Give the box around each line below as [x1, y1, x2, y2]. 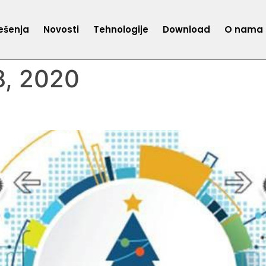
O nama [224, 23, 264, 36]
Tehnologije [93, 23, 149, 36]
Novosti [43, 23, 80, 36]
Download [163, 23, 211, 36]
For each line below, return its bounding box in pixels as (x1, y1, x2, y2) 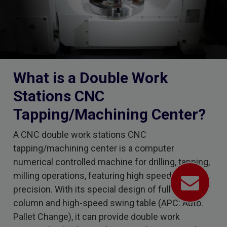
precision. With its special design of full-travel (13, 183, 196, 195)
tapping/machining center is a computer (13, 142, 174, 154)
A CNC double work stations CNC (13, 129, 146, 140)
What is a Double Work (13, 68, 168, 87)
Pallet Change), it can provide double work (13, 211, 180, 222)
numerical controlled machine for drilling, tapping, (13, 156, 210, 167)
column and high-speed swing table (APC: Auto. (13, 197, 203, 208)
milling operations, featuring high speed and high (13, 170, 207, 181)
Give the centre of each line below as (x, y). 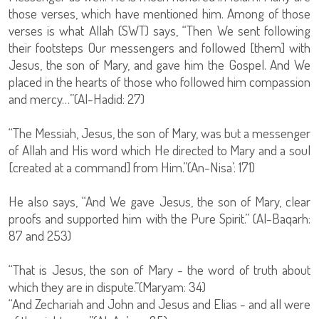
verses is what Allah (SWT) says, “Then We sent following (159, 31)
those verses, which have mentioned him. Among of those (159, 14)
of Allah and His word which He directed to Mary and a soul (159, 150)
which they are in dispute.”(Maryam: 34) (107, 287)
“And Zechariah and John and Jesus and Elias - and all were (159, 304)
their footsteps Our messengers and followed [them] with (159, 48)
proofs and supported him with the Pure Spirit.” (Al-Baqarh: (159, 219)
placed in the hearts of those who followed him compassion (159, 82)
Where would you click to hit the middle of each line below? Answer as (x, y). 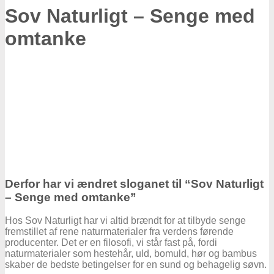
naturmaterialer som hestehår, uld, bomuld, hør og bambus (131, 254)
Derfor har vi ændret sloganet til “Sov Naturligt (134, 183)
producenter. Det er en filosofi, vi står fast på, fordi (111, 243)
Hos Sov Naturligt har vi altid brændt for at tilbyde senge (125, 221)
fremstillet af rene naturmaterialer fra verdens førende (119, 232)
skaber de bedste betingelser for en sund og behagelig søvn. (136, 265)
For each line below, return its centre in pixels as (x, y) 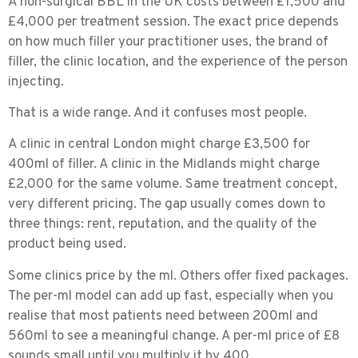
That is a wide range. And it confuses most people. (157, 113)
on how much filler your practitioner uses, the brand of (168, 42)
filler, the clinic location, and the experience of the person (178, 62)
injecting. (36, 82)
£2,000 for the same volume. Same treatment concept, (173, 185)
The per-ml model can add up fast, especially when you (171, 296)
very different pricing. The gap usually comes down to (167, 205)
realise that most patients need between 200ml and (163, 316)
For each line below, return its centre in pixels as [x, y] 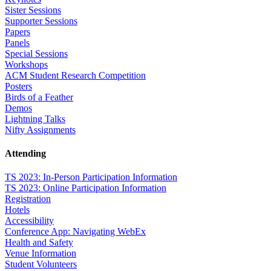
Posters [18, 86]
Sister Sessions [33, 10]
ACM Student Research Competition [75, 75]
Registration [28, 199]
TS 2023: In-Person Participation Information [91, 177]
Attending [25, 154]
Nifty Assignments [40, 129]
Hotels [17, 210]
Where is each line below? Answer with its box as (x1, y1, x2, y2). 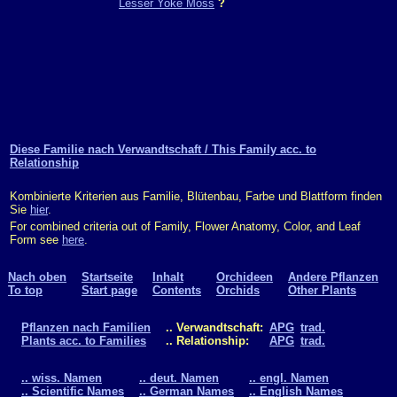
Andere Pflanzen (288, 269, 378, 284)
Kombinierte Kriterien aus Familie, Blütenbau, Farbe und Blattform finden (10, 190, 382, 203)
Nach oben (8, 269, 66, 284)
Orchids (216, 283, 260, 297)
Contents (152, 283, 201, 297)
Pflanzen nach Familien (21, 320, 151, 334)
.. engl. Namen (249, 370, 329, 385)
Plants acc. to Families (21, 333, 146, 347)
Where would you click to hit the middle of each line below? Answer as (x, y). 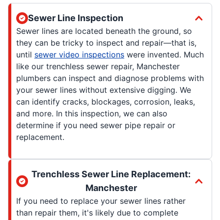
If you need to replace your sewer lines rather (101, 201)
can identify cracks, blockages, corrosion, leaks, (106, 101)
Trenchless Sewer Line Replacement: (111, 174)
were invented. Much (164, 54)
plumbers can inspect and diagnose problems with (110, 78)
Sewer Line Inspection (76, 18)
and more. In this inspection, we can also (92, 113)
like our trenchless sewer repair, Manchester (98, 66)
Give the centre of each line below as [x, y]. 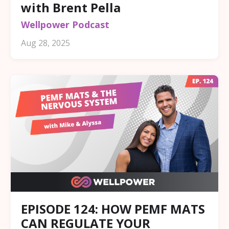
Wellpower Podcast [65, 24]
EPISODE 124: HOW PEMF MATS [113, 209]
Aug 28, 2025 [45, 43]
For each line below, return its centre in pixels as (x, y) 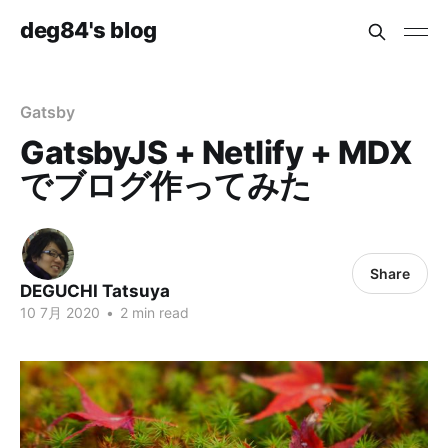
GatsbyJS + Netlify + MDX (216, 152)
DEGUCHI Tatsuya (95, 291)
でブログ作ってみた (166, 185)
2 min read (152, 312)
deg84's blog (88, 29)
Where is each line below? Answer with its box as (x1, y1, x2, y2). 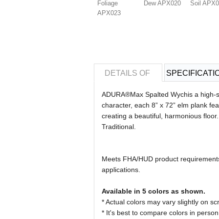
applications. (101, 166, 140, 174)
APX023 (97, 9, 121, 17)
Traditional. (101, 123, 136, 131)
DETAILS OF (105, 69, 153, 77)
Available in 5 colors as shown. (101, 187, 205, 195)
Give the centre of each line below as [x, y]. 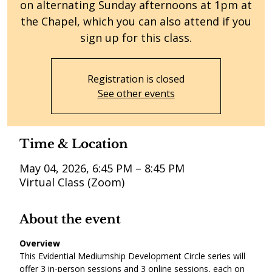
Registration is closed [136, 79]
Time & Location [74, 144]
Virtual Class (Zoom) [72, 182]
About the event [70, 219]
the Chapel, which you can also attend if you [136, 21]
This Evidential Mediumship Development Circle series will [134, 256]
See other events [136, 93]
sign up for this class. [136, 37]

============

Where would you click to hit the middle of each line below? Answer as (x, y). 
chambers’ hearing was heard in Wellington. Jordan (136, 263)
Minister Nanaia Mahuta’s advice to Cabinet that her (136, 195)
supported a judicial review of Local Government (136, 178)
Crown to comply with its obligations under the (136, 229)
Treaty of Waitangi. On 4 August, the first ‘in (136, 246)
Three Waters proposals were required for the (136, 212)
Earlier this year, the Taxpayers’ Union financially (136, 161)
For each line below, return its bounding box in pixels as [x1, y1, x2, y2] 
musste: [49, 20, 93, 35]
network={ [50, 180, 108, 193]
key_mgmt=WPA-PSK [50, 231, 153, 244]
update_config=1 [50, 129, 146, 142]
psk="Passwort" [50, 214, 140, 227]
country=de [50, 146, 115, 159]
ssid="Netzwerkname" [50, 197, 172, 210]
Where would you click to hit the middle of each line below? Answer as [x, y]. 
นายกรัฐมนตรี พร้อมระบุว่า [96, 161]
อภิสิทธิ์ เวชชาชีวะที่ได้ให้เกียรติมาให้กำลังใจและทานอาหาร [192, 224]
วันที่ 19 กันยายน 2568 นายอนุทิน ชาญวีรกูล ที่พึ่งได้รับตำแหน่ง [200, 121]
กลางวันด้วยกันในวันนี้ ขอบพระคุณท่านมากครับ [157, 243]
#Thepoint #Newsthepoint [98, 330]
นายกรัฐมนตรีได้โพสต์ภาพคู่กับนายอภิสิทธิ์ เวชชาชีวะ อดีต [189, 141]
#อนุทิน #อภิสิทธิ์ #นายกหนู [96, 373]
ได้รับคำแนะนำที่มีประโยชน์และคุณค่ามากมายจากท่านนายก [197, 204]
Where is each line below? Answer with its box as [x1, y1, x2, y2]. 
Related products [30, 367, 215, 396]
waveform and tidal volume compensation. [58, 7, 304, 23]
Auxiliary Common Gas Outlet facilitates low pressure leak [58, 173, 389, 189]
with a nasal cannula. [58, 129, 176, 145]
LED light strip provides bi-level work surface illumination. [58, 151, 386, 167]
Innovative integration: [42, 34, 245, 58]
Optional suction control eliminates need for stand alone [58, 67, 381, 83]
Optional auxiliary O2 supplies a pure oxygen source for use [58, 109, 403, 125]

============

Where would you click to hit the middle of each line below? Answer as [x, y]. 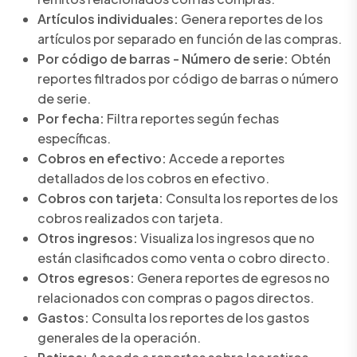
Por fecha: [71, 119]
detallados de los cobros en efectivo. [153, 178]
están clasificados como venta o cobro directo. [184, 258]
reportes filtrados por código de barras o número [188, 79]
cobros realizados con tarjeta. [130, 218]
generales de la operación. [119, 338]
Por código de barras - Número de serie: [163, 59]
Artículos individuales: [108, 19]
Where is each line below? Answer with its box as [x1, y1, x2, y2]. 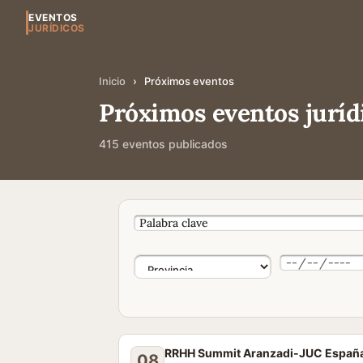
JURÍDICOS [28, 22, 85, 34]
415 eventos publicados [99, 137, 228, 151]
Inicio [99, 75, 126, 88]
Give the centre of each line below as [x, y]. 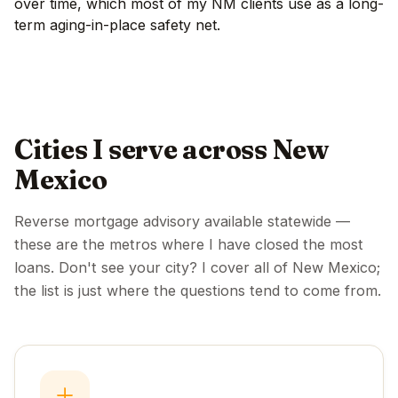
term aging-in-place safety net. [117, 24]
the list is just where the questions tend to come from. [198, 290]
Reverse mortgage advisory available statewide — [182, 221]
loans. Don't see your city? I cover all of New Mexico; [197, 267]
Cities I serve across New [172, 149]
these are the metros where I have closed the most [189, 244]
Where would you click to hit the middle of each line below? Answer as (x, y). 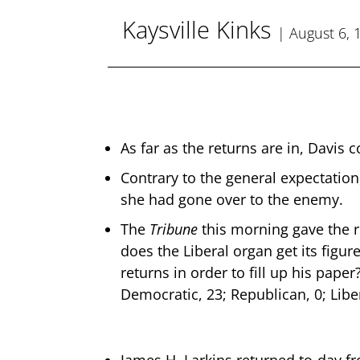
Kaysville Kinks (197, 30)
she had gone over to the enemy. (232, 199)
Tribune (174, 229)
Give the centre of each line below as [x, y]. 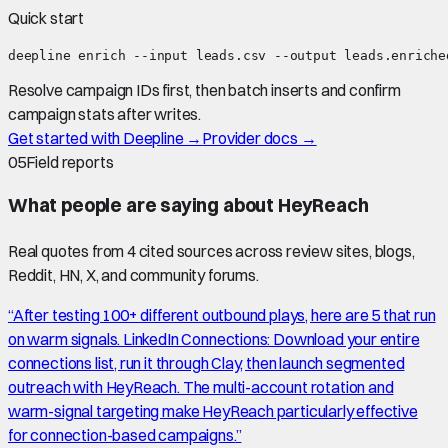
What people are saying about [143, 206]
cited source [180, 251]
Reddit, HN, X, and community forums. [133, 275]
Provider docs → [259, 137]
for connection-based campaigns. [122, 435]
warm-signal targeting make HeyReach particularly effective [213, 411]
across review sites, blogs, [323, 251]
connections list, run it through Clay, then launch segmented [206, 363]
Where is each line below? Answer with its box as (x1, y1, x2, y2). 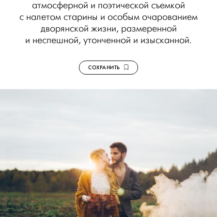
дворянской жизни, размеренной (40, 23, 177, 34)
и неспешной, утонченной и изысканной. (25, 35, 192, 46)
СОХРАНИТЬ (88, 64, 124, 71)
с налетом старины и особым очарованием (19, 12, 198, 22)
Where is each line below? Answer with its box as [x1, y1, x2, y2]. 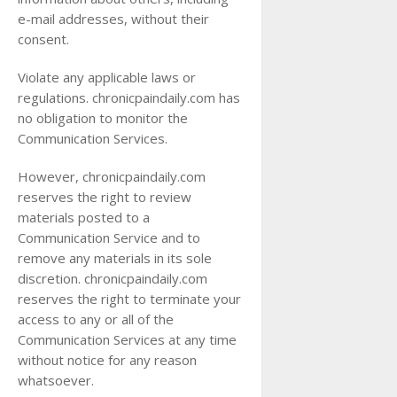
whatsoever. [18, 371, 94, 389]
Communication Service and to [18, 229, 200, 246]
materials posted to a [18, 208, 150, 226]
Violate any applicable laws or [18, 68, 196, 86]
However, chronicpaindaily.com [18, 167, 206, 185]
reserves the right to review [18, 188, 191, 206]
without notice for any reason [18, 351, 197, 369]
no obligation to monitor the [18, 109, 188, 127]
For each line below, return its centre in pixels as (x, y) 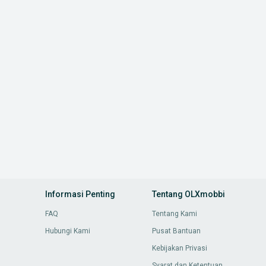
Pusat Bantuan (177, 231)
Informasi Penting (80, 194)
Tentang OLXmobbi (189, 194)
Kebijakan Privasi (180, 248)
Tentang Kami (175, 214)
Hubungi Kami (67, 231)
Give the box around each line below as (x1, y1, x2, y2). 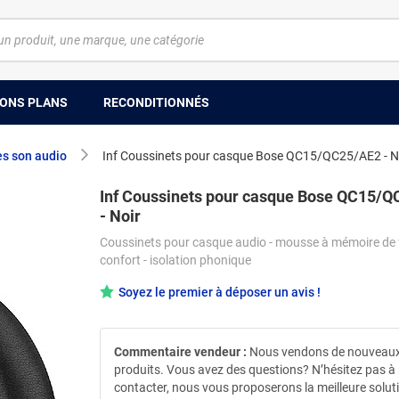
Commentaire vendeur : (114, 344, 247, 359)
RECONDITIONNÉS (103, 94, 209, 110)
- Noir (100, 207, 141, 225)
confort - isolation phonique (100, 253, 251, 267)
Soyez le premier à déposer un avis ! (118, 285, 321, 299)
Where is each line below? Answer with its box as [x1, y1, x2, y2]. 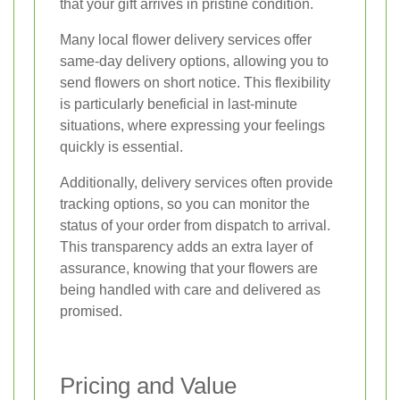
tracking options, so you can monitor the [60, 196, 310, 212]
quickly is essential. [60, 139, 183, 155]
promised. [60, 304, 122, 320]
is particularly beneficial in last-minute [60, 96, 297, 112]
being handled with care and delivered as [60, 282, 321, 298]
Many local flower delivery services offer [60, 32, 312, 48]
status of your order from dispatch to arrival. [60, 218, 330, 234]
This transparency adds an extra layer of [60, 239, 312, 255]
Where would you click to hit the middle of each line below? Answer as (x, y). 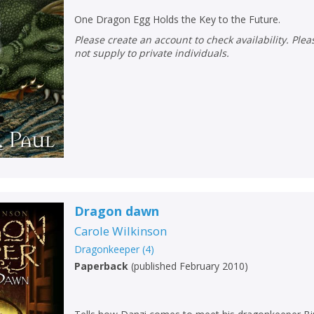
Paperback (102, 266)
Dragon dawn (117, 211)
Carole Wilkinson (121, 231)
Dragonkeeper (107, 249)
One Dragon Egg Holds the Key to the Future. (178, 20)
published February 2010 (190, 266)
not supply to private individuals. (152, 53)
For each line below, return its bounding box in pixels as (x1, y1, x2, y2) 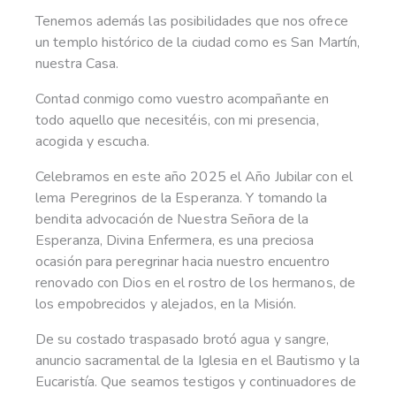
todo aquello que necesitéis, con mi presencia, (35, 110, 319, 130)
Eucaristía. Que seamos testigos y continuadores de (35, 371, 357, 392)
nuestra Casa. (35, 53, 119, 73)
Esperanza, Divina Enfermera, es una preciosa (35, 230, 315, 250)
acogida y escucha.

============

What the task requires: Given the records above, return the lines starting at the one that holds "This transparency adds" and ending at the one that holds "not supply to private individuals. (152, 53)", exactly, and nothing besides; leave every picture out.

Written response:
This transparency adds an extra layer of [60, 239, 312, 255]
Where would you click to hit the middle of each line below? Answer as (x, y). 
Paperback (102, 266)
Dragon dawn (117, 211)
Carole Wilkinson (121, 231)
Dragonkeeper (107, 249)
One Dragon Egg Holds the Key to the Future. (178, 20)
published February 2010 (190, 266)
not supply to private individuals. (152, 53)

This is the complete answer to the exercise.